The geological history of the mountain is also as fascinating. Makulot is volcanic in origin. Geologists believe that Taal Lake was once the caldera of a monstrous pre-historic volcano, and Mt. Makulot was formed by one of its many unrecorded eruptions; hence, there is this spectacular Makulot West Wall rising all the way down from the lake. It has also been observed that it is Mt. Makulot, especially its West Wall, which has shadowed and protected the town of Cuenca from the recent eruptions of present-day Taal Volcano.
Thunder of the Gun of Makatmon
Visiting climbers call the top of the Makulot West Wall, the “Rockies.” But to us locals, it’s known by the more intriguing “Indulanin” (which research tells me is a song or lullaby). And the shoulder-like campsite east of these rocky outcrops is called “Makatmon,” a ridge which earned some quaint place in World War II history.
Old folks of Cuenca recall that the Japanese imperial army bracing for the “Liberation” of the Philippines and General Macarthur’s landing in Luzon, hauled one of the biggest cannons in Japan’s armory all the way to Makulot’s Makatmon. There, the Japanese, using forced labor, dug complex tunnels ala Iwo-Jima, and installed this humongous cannon on rails leading to one of those tunnels, which brings to mind the classic war film Guns of Navarone.
For a while, so the town’s old-timers say, the Japanese and their cannon at the Makulot/Makatmon ridge vantage point had a field day taking pot shots at the Americans who by then have landed at the Batangas and Balayan Bays. The Americans bombarded Makulot with their own artillery and heavy aircraft bombers.

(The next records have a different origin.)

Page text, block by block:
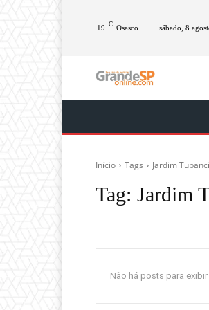
19 C Osasco sábado, 8
Início Tags Jardim Tupanci
Tag: Jardim
Não há posts para exibir
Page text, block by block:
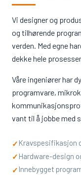
Vi designer og
og tilhørende
verden. Med egne
dekke hele
Våre ingeniører har
programvare,
vant til å jobbe med
✓ Kravspesifikasjon
✓ Hardware-design
✓ Innebygget
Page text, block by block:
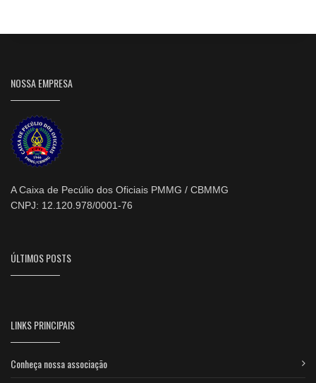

But the Japanese cannon kept on firing, eluding US spotter planes from taking a fix of its location by simply retreating into its tunnel immediately after giving the Americans a barrage of fusillade.
My math teacher in the Cuenca high school I attended told us that applying physics to the situation was what saved the day for the US forces. By patiently observing with binoculars the cannon’s smoke after each barrage, factoring in the time of impact and sound blasts, he said that the GIs finally took a bearing or an estimated fix of the position of the Mt. Makulot cannon. And to the Americans’ credit, or just by sheer luck, their time-and-motion computations were so accurate that the American artillery hit the cannon-on-rails right on its barrel before it could reach the safety of its tunnel-nest.
Hopefully, these vignettes on Makulot can contribute toward a more interesting and enriching climbing experience, and as important, elicit a firmer commitment and obligation to the visitor to keep the mountain as it has been before. For who knows? Amid the mountain’s thunder and lightning, there may be this golden bull and its encanto troops charging along, or in moonless nights, some ghosts of Japanese soldiers may still be there, straggling in a vain search for the cannon they’ve unknowingly lost.
With these rambling thoughts, therefore, wouldn’t it be a fitting preamble for those planning a climb to this mountain that where they’re headed is a marvelous visit to the home of “Makulog,” the Batangueños’ very own Thor?